I have an issue with mucky clothes lying on the floor where DH leaves them simply because I have an issue full stop with mucky clothes.

I can't stand touching dirty things with my bare hands. DH has a manual job and therefore his clothing is generally a lot stinkier and mankier when he's been working.

I have been known before now to put on rubber gloves before sorting the washing pile out as I've got myself worked up about it.

DH however would NEVER wear undies and socks 2 days in a row and usually moves his mucky clothes before I go into a meltdown.

MrsMangoBiscuit · 31/07/2013 15:01

DH has a small collection of socks, pants and t-shirts at the end of our bed at the moment. I'm about to go upstairs and kick round to his side. nearly 8M pregnant, so bending down for essential things is hard enough. I do not count tidying up after a grown man as essential.

If he manages to get things into the washing machine, or a dirties basket, I'll wash them. If not he runs out of things and has to go hunt stuff down and wash it. TBF though, he does do some of the laundry, and will happily wash mine and DDs things too if he's putting a wash on.

If he's making the room smell by leaving stinky clothes lying about, I'd be opening the windows regardless of his "rule". If he can't be considerate of the comfort of other people, he doesn't get to demand it for himself.
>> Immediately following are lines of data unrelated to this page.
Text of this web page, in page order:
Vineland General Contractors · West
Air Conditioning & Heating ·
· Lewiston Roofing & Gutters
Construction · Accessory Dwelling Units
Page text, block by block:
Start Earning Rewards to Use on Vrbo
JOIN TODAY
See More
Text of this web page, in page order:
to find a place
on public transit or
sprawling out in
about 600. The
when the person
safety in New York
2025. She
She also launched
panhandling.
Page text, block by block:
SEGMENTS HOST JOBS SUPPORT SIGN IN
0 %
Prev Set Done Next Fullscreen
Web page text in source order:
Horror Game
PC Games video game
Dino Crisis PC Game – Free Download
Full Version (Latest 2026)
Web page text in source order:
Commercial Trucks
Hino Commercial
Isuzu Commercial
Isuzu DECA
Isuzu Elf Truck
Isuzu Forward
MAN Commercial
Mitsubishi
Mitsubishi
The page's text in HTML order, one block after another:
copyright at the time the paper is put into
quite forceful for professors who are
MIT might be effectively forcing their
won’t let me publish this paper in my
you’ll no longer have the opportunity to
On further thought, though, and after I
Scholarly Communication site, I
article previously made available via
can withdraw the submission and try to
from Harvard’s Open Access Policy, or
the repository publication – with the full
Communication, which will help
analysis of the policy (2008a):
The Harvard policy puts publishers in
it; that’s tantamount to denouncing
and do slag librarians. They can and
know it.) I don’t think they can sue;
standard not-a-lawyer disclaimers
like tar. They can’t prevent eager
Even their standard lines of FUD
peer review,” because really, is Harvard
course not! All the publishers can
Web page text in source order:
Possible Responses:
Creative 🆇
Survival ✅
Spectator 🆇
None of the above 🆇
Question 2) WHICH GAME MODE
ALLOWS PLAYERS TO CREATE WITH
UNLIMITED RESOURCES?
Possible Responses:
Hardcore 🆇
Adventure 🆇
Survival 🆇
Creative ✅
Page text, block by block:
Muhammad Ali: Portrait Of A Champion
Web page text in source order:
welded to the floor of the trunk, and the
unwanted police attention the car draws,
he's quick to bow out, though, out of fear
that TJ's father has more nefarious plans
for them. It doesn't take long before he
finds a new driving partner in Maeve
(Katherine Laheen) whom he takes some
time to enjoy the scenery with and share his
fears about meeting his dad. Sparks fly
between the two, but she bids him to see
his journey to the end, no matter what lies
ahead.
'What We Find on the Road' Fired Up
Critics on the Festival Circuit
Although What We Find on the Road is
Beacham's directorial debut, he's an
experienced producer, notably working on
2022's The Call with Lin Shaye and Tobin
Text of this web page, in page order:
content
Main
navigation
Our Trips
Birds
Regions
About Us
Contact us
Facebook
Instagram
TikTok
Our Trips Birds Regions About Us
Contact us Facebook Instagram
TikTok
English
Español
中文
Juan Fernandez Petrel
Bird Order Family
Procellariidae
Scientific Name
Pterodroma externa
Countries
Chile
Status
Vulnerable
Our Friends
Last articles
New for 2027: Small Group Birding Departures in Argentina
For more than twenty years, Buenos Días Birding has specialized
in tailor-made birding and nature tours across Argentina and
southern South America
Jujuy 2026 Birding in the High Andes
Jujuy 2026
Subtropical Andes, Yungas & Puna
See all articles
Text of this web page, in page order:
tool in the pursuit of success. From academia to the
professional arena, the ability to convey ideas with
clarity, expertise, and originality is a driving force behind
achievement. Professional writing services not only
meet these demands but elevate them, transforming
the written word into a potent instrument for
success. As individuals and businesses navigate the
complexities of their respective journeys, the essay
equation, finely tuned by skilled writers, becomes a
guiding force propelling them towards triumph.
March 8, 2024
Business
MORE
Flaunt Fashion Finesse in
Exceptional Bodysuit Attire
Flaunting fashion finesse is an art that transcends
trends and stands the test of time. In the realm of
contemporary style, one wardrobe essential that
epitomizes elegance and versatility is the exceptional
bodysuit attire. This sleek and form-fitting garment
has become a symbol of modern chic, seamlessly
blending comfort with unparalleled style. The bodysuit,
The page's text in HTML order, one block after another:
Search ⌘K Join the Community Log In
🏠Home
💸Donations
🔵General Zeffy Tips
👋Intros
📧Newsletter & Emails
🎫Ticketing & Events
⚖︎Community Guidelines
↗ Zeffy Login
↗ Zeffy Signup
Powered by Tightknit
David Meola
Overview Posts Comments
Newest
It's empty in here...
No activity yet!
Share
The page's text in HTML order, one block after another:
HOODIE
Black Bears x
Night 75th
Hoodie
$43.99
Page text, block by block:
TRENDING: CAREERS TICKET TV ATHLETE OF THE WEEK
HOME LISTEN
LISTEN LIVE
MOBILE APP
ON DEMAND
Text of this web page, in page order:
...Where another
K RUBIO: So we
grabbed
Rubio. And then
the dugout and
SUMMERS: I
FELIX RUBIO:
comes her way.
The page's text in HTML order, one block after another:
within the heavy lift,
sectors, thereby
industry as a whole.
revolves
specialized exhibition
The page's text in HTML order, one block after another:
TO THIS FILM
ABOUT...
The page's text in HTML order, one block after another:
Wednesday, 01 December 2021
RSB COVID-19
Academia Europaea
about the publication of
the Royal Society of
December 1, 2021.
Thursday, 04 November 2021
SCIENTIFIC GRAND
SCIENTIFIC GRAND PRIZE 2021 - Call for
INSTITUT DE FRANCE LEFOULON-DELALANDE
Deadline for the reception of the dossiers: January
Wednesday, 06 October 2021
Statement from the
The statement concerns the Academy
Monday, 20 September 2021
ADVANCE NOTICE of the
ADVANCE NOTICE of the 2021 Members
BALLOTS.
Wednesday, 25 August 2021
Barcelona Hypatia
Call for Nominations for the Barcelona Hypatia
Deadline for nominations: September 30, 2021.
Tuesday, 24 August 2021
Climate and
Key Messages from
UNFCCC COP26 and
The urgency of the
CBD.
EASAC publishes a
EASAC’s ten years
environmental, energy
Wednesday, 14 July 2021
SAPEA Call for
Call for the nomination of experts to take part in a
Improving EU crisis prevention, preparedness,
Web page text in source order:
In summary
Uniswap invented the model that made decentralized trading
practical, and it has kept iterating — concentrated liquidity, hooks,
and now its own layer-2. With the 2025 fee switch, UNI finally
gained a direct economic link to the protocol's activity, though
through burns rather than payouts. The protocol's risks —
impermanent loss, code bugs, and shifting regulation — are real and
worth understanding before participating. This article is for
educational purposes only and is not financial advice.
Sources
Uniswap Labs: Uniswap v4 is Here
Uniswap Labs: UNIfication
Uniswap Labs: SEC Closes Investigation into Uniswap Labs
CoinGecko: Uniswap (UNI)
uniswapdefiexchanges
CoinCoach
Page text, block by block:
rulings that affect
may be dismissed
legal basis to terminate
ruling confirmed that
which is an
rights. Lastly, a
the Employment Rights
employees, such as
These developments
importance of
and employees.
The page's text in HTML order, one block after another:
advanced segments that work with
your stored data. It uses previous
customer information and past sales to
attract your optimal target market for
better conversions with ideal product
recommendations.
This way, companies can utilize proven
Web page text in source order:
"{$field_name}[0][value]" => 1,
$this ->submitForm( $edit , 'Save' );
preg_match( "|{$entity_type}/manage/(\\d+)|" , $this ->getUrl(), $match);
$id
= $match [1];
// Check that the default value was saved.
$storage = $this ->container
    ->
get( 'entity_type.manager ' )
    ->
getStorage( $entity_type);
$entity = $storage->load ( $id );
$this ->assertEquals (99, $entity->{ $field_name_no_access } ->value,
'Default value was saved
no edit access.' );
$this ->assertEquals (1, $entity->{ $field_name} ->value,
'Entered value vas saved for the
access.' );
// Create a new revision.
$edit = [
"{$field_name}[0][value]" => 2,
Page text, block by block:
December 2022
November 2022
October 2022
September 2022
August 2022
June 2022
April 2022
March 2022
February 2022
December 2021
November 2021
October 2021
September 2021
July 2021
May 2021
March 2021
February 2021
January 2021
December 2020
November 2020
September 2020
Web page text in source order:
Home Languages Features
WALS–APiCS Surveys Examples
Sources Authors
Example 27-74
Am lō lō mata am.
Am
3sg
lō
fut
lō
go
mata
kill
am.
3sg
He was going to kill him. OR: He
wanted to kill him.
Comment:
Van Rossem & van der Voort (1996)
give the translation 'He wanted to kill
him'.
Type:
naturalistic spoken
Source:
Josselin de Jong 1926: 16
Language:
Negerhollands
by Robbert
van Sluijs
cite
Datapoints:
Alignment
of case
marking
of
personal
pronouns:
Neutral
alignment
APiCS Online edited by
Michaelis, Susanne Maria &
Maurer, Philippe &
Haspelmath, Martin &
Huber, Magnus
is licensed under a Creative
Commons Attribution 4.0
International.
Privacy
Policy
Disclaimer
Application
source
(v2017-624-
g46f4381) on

Think I've just given myself a stitch from laughing at Mumsnut's post! Grin

NoComet · 31/07/2013 15:16

Underpants by the side of the bed I can cope with, it's socks randomly scattered all over the house that drive me to distraction. Especially as I have three warm footed sock scatters.

(My feet are always cold, my socks stay on until they meat the laundry heap last thing at night).

TantrumsAndBalloons · 31/07/2013 15:18

ooh DH leaves his pants by the side of the bed in case there is an emergency. I dont know what emergency would require him to be wearing pants AFAIK he is not superman.

He does put them in the basket in the morning though. And if he was wearing the same pants and socks 2 days in a row, he would be sleeping elsewhere

Trills · 31/07/2013 15:18

YABU to think that leaving underwear near the bed is a bigger issue than wearing it for 2 days in a row.